_Your instructions_
Search the entries for the word "Notizen". Copy every line where it turns up.

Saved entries
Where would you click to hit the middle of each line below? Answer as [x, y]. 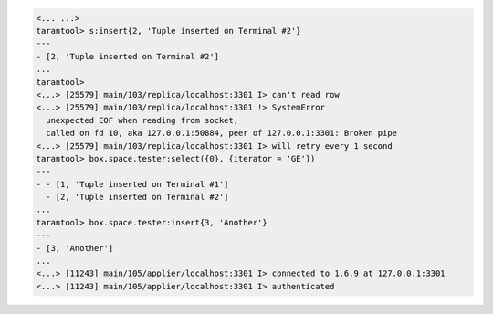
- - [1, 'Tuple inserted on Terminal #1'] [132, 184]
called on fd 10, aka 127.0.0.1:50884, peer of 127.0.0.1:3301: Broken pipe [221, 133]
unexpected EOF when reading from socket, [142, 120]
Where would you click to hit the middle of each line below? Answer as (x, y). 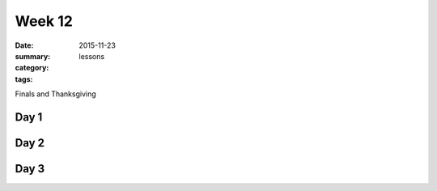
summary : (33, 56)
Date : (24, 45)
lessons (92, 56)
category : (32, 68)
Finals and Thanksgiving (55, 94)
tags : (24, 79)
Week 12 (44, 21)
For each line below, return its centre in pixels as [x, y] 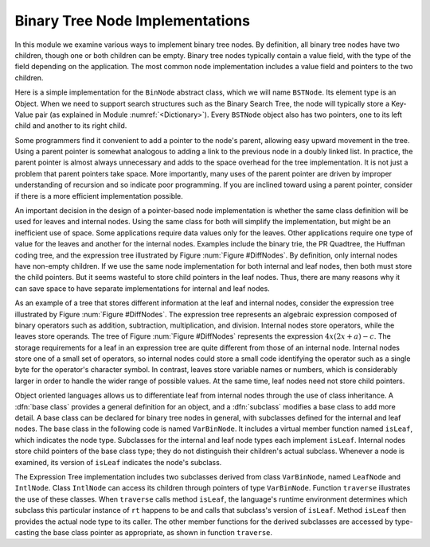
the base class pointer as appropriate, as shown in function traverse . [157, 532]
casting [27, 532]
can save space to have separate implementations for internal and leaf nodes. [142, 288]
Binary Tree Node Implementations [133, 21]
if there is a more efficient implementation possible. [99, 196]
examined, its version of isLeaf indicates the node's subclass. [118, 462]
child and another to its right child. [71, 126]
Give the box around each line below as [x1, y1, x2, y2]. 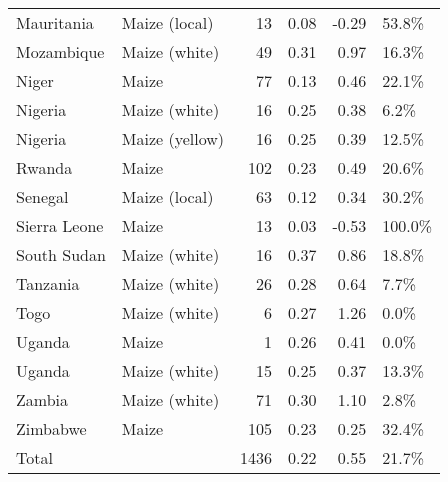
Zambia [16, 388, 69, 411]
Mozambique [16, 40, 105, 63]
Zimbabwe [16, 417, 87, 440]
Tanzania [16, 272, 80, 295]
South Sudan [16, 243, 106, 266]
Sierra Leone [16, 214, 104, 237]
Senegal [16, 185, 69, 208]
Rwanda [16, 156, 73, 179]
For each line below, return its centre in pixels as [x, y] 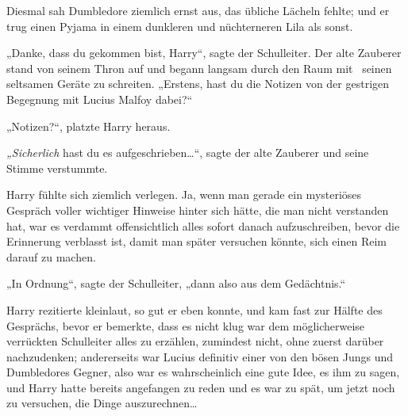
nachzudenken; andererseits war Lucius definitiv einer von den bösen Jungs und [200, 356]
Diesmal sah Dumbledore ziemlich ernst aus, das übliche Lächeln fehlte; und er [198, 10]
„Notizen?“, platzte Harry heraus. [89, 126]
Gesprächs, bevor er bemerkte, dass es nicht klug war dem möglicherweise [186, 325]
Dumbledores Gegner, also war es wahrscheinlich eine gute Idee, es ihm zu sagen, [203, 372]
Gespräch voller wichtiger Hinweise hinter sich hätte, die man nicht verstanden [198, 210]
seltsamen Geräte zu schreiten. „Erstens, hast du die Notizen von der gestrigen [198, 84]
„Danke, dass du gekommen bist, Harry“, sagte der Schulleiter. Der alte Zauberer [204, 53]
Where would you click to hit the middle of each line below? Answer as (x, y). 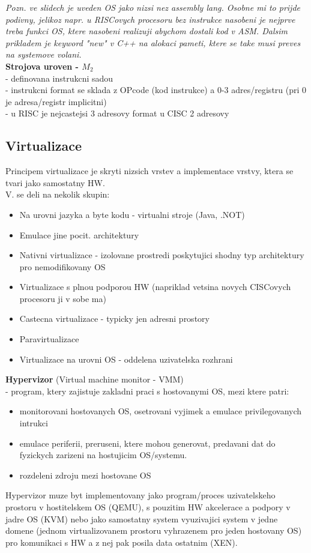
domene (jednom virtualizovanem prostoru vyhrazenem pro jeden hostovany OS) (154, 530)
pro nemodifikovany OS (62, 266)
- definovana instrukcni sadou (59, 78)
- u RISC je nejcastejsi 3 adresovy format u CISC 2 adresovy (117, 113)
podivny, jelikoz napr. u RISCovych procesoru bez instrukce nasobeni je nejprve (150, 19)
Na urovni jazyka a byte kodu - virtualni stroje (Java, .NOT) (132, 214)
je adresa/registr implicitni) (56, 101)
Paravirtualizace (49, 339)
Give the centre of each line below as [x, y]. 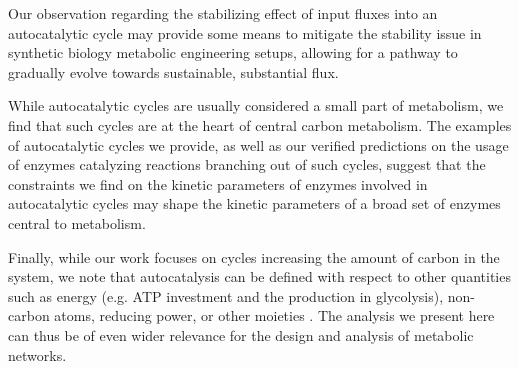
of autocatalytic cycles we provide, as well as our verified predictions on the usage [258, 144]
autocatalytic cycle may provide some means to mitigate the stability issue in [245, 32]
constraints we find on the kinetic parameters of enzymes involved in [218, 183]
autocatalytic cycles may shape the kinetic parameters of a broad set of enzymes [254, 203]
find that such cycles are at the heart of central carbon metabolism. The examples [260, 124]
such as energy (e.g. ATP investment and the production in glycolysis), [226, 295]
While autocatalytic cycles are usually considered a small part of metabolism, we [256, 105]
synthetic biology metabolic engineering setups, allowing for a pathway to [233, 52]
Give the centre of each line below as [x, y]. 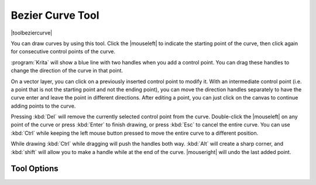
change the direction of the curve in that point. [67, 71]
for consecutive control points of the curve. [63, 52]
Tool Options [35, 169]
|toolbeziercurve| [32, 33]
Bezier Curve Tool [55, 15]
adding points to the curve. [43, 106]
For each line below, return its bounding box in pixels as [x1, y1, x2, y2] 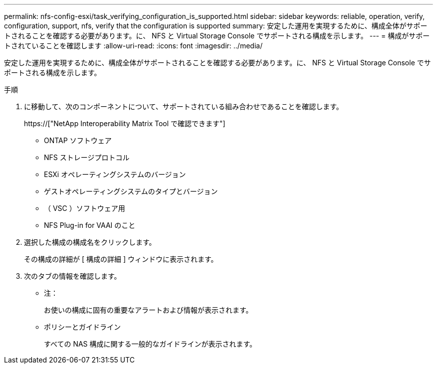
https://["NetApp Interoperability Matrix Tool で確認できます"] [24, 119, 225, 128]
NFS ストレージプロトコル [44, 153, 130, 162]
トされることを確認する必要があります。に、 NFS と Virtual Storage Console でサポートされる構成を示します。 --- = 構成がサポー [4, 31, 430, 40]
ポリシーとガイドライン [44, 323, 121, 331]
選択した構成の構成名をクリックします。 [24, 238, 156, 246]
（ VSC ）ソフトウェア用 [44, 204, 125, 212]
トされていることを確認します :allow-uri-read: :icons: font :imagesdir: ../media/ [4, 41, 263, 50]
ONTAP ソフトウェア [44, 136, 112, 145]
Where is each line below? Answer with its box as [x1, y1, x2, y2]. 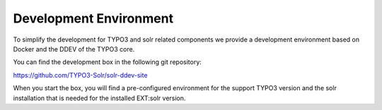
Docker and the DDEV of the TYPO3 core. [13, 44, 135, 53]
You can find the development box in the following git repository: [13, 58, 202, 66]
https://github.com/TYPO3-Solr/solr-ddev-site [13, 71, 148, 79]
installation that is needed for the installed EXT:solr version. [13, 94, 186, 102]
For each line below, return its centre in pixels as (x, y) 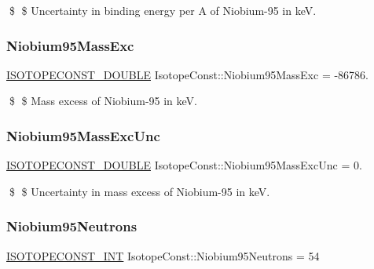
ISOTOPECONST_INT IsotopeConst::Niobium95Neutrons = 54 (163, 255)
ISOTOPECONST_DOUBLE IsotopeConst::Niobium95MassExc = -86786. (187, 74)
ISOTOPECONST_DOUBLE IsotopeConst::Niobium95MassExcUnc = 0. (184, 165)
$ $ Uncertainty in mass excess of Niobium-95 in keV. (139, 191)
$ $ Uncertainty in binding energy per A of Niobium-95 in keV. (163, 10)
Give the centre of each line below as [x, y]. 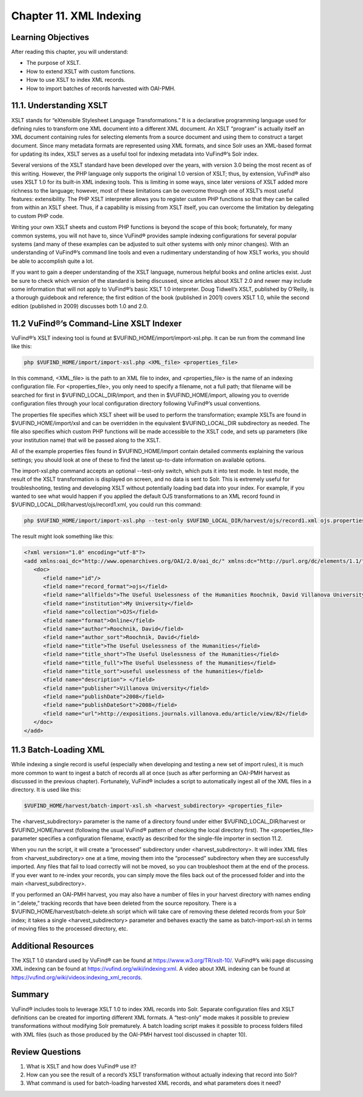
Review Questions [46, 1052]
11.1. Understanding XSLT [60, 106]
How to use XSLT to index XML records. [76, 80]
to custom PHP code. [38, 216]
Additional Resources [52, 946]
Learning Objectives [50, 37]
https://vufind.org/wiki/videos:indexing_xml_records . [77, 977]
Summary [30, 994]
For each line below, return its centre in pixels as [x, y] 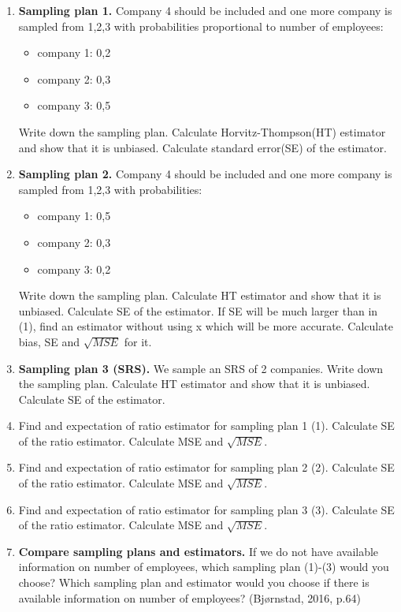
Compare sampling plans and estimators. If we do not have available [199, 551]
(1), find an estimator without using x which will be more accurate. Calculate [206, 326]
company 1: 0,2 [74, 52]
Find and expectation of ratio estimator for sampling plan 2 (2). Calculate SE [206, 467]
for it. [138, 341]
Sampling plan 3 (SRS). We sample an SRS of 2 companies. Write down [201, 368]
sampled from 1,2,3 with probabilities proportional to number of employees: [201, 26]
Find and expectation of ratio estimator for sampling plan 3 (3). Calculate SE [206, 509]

---

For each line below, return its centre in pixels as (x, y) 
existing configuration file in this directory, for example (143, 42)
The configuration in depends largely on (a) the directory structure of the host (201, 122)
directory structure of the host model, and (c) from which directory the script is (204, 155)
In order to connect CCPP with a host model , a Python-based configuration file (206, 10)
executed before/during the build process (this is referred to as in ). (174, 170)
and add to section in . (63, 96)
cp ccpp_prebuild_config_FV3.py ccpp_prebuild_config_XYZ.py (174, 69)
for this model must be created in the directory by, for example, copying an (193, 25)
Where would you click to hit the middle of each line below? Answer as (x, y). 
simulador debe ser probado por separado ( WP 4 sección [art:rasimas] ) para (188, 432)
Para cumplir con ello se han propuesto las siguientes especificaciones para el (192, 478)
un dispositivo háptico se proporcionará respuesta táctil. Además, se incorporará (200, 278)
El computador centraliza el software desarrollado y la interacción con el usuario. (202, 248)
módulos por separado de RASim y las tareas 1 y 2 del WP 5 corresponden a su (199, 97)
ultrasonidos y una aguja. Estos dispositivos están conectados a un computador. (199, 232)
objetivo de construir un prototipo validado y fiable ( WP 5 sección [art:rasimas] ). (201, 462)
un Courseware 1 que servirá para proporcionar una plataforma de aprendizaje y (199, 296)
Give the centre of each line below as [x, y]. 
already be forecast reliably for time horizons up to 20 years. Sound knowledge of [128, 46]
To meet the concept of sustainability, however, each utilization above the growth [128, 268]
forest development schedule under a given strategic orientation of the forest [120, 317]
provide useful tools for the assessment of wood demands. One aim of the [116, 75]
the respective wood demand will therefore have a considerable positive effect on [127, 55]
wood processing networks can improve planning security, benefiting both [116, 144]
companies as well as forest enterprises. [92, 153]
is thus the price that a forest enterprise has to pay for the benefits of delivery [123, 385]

_Answer space_
„Notizen?“, platzte Harry heraus. [89, 126]
seltsamen Geräte zu schreiten. „Erstens, hast du die Notizen von der gestrigen [198, 84]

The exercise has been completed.